Cara Menghadapi Suami Egois dan Cuek

Konten [Tampil]
Cara Menghadapi Suami Egois dan Cuek

Parenting By Rey - Cara menghadapi suami yang egois dan cuek itu mudah, cukup bikin suami jatuh cinta ke kita, dijamin ego sebesar gunungpun, akan mencair demi cinta.

Mudah ya nulisnya, praktiknya gimana?
Sulit, hahaha.

Btw, hai hai Parents, apa kabarnya semua?
Masih pada nungguin tulisan saya tema Marriage nggak?
Iya, si MamiRey memang sangat GR paripurna, hahaha.
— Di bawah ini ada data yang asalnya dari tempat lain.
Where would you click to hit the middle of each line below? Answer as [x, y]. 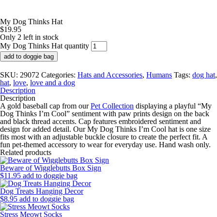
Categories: [59, 75]
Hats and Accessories [110, 75]
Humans [159, 75]
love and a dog [53, 83]
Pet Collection [112, 106]
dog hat [204, 75]
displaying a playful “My [173, 106]
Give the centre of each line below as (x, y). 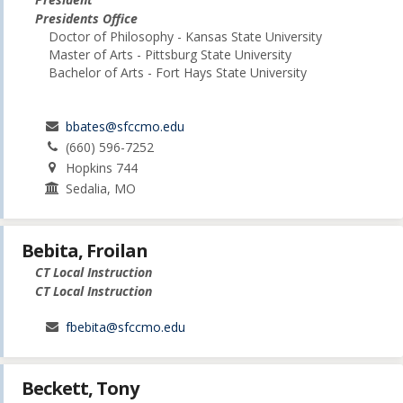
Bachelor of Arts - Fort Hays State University (178, 73)
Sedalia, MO (101, 189)
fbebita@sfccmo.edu (126, 327)
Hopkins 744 (102, 168)
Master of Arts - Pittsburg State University (170, 55)
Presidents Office (86, 19)
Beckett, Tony (80, 388)
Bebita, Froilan (85, 250)
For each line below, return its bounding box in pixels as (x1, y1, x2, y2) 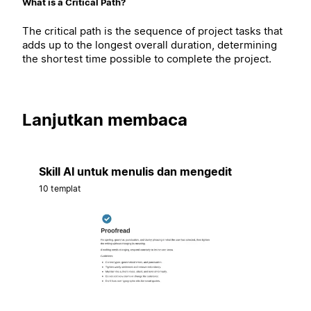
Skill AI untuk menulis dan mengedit (39, 165, 232, 179)
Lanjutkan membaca (22, 110, 187, 131)
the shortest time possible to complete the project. (22, 52, 271, 66)
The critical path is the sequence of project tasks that (22, 24, 283, 38)
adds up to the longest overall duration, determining (22, 38, 277, 52)
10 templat (39, 183, 81, 194)
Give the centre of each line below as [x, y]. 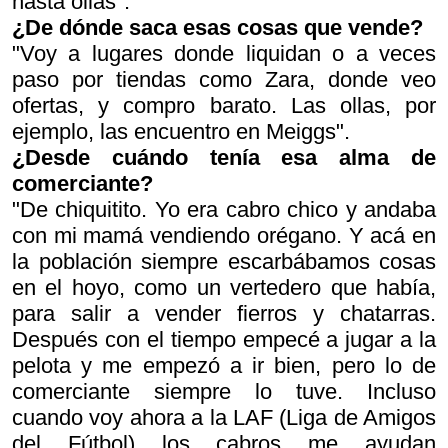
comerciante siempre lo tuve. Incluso [224, 391]
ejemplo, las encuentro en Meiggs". [181, 131]
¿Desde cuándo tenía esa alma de [224, 157]
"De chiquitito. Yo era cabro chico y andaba [224, 209]
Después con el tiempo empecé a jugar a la [224, 339]
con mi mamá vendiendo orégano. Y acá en [224, 235]
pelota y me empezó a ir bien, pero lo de [224, 365]
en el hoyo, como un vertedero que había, [224, 287]
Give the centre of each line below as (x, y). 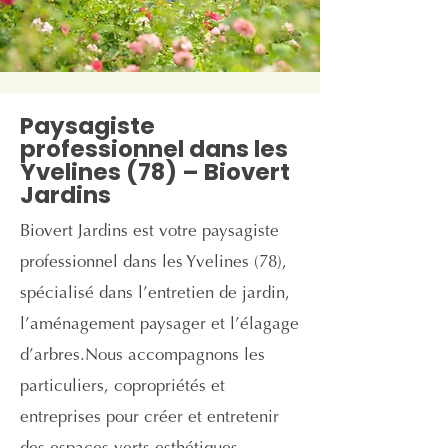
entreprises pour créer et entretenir (149, 418)
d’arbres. (52, 356)
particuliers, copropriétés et (122, 387)
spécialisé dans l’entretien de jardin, (155, 294)
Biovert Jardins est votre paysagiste (149, 232)
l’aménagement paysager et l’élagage (159, 325)
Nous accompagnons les (175, 356)
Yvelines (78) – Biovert (155, 172)
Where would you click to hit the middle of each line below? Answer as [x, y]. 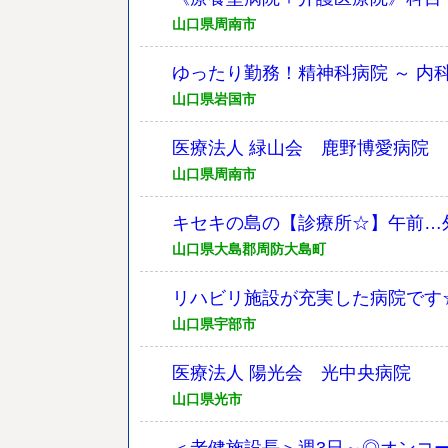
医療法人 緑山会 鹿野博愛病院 [300, 148]
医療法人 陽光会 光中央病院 [291, 373]
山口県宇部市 [214, 324]
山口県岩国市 [214, 99]
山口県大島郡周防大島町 [249, 249]
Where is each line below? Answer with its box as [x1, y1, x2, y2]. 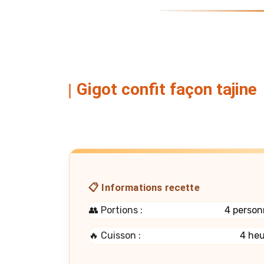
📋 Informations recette [88, 181, 200, 193]
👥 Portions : [89, 204, 143, 216]
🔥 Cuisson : [89, 230, 141, 242]
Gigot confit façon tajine [76, 80, 257, 100]
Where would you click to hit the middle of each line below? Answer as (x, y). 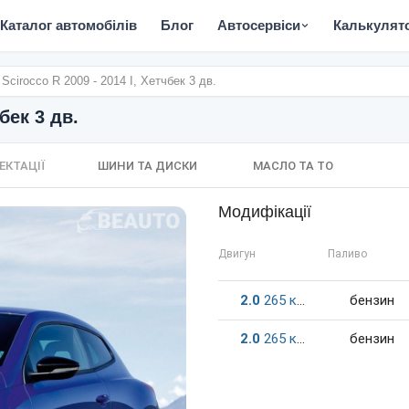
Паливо (347, 254)
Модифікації (265, 212)
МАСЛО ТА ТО (293, 166)
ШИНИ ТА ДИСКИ (147, 166)
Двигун (237, 254)
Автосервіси (259, 25)
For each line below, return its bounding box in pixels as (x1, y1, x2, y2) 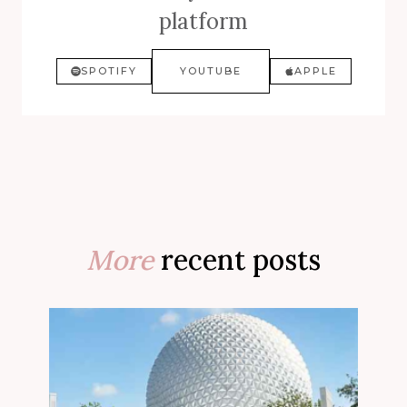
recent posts (154, 243, 321, 278)
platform (159, 7, 248, 36)
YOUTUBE (179, 65, 242, 78)
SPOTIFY (80, 65, 137, 78)
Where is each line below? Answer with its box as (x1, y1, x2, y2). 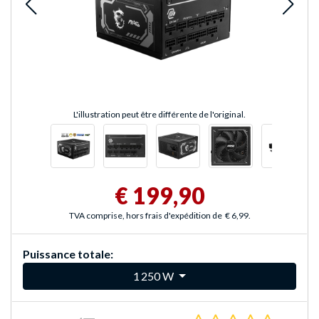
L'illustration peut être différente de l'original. (73, 109, 246, 120)
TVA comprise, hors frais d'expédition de (68, 210, 222, 221)
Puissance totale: (23, 247, 113, 261)
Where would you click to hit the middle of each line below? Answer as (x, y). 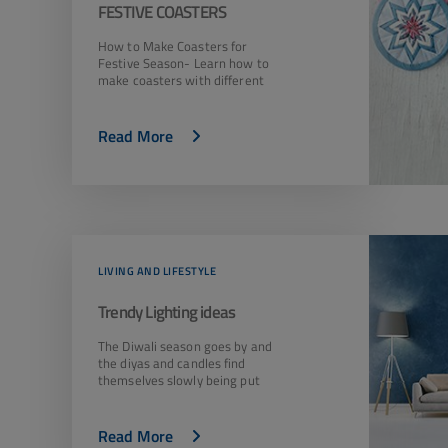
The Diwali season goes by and (185, 346)
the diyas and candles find (172, 363)
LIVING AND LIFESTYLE (157, 271)
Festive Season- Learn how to (183, 63)
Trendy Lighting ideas (167, 312)
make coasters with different (181, 80)
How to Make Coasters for (173, 46)
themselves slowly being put (179, 380)
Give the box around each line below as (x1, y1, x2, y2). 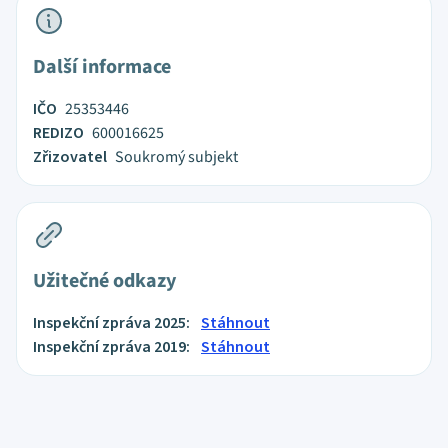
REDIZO (33, 122, 84, 144)
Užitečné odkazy (33, 267, 176, 295)
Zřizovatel (33, 146, 107, 168)
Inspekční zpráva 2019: (33, 336, 193, 358)
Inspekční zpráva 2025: (33, 312, 193, 334)
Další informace (33, 53, 171, 81)
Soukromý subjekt (115, 146, 238, 168)
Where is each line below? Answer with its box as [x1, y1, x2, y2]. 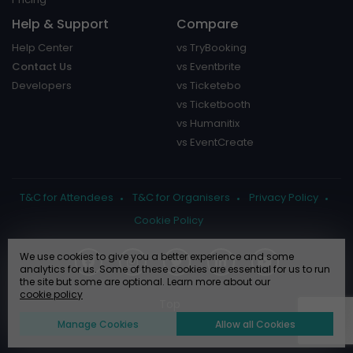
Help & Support [12, 15, 109, 33]
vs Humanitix [176, 116, 240, 131]
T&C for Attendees [19, 190, 113, 205]
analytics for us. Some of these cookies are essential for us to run [20, 262, 330, 276]
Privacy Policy [248, 190, 318, 205]
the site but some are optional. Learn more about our [20, 275, 270, 288]
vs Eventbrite [176, 59, 241, 74]
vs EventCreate [176, 135, 254, 150]
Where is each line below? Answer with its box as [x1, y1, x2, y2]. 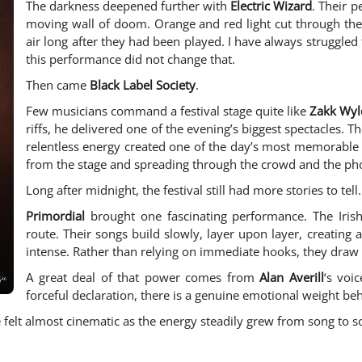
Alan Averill [259, 269, 324, 286]
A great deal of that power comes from [26, 269, 259, 286]
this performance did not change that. [26, 51, 235, 68]
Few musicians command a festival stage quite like [26, 103, 309, 120]
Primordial [26, 208, 85, 225]
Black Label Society [90, 77, 196, 94]
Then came [26, 77, 90, 94]
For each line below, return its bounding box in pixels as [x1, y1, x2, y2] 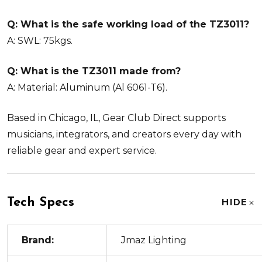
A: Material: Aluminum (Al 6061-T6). [7, 81, 167, 93]
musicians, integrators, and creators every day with [7, 128, 242, 140]
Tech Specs [7, 195, 74, 209]
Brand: [22, 234, 54, 246]
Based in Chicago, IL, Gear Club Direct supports [7, 112, 226, 123]
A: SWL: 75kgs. [7, 35, 73, 46]
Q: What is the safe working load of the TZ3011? [7, 18, 249, 30]
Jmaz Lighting [121, 234, 187, 246]
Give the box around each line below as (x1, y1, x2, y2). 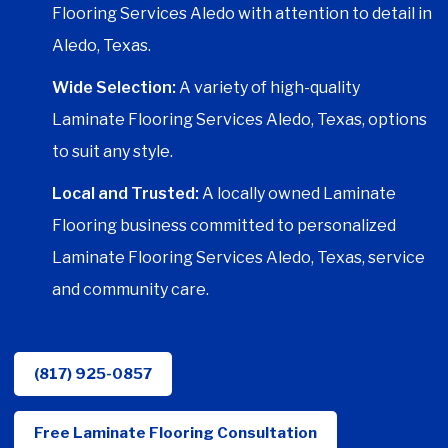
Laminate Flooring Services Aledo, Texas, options (52, 110, 427, 130)
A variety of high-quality (176, 78, 360, 98)
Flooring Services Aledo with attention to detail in (52, 4, 432, 24)
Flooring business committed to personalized (52, 216, 396, 236)
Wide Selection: (52, 78, 176, 98)
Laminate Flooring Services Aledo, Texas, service (52, 248, 425, 268)
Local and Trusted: (52, 184, 199, 204)
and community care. (52, 280, 209, 300)

Jadi, saya mendapatkan beberapa curhatan tentang rumah tangga di email maupun DM akun instagram saya, @reyneraea.
Namun maaf banget, belum sempat saya balas, karena sok sibuknya mamak beranak 2 ini, hahaha.

Namun, saya sempat baca satu dua pesan, di mana rata-rata mengeluhkan tentang masalah rumah tangga yang mana suaminya egois dan cuek minta ampun.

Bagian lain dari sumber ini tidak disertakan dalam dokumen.